#### Dataset extract

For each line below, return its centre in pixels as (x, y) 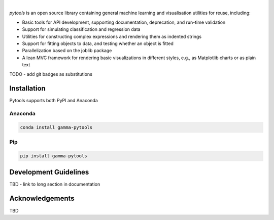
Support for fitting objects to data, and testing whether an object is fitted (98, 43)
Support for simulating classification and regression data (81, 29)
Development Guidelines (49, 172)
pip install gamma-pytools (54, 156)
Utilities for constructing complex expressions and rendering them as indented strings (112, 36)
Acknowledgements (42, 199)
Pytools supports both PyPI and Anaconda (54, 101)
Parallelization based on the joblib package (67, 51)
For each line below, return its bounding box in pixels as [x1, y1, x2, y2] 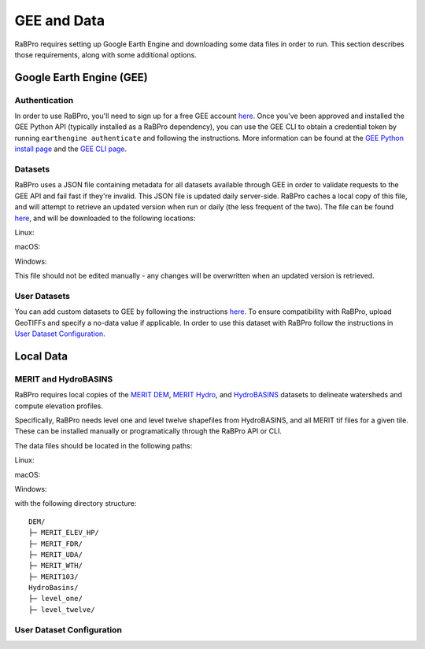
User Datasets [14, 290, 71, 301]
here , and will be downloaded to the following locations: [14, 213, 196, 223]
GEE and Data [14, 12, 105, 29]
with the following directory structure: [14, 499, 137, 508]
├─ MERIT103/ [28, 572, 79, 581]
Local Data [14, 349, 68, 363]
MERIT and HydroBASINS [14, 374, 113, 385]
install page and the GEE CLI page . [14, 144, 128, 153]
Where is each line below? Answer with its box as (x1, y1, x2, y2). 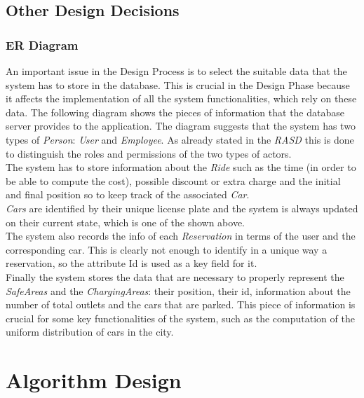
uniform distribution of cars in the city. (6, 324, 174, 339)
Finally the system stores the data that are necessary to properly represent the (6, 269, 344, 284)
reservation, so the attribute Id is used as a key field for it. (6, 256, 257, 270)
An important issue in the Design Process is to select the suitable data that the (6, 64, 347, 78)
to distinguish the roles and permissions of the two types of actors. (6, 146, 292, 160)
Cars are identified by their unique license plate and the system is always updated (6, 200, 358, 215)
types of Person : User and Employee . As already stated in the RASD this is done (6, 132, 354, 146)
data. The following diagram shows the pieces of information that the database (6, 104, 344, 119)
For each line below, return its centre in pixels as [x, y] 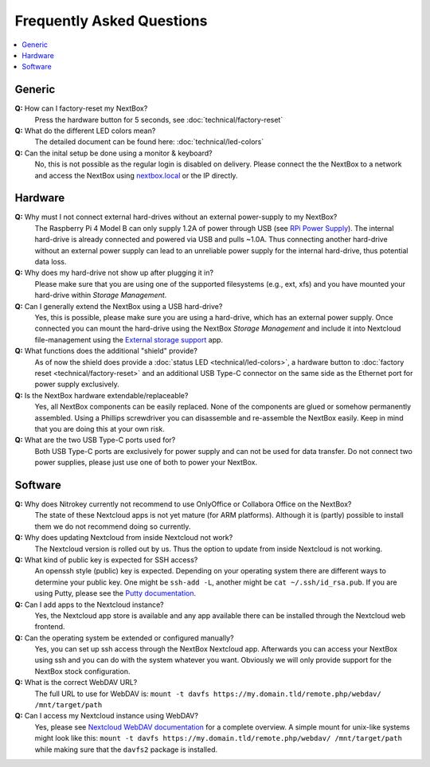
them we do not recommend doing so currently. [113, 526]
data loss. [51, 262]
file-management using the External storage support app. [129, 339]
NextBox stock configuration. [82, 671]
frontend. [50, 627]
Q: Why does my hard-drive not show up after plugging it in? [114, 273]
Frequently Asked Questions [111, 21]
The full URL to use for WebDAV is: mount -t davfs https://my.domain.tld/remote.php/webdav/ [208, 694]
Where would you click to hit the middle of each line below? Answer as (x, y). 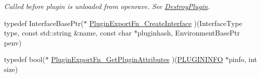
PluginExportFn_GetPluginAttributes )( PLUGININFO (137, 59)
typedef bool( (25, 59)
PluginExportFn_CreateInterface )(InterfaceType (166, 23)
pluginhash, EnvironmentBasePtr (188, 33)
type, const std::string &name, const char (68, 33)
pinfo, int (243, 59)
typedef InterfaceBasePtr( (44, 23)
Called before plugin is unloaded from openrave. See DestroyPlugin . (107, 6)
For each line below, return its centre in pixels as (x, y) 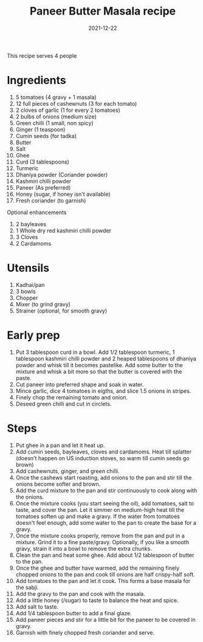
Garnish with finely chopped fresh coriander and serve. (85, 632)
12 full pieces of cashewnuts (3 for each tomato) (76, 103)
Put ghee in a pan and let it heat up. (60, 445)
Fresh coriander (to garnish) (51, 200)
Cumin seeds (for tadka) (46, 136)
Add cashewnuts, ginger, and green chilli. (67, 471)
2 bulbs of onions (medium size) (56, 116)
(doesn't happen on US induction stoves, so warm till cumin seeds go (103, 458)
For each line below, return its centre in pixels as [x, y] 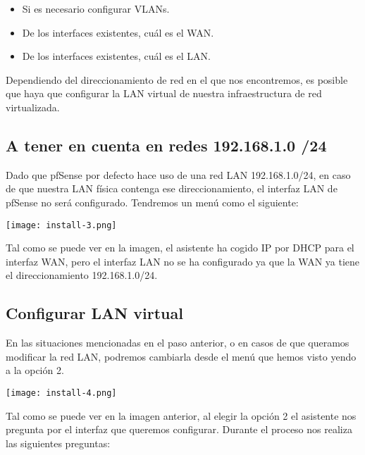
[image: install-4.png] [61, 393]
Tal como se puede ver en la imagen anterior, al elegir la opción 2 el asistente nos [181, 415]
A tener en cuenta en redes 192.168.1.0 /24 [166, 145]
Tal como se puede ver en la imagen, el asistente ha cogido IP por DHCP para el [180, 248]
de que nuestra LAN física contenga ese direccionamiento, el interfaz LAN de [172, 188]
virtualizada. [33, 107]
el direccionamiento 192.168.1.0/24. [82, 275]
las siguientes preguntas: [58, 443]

########

■ Directions for this task ■
When copying from the data above, begin at the line containing "them we do not" and end at the line containing "pluginhash, EnvironmentBasePtr (188, 33)"; return those lines exactly and leave all pictures behind.

■ Exercise result ■
them we do not recommend doing so currently. [113, 526]
data loss. [51, 262]
file-management using the External storage support app. [129, 339]
NextBox stock configuration. [82, 671]
frontend. [50, 627]
Q: Why does my hard-drive not show up after plugging it in? [114, 273]
Frequently Asked Questions [111, 21]
The full URL to use for WebDAV is: mount -t davfs https://my.domain.tld/remote.php/webdav/ [208, 694]
Where would you click to hit the middle of each line below? Answer as (x, y). 
PluginExportFn_GetPluginAttributes )( PLUGININFO (137, 59)
typedef bool( (25, 59)
PluginExportFn_CreateInterface )(InterfaceType (166, 23)
pluginhash, EnvironmentBasePtr (188, 33)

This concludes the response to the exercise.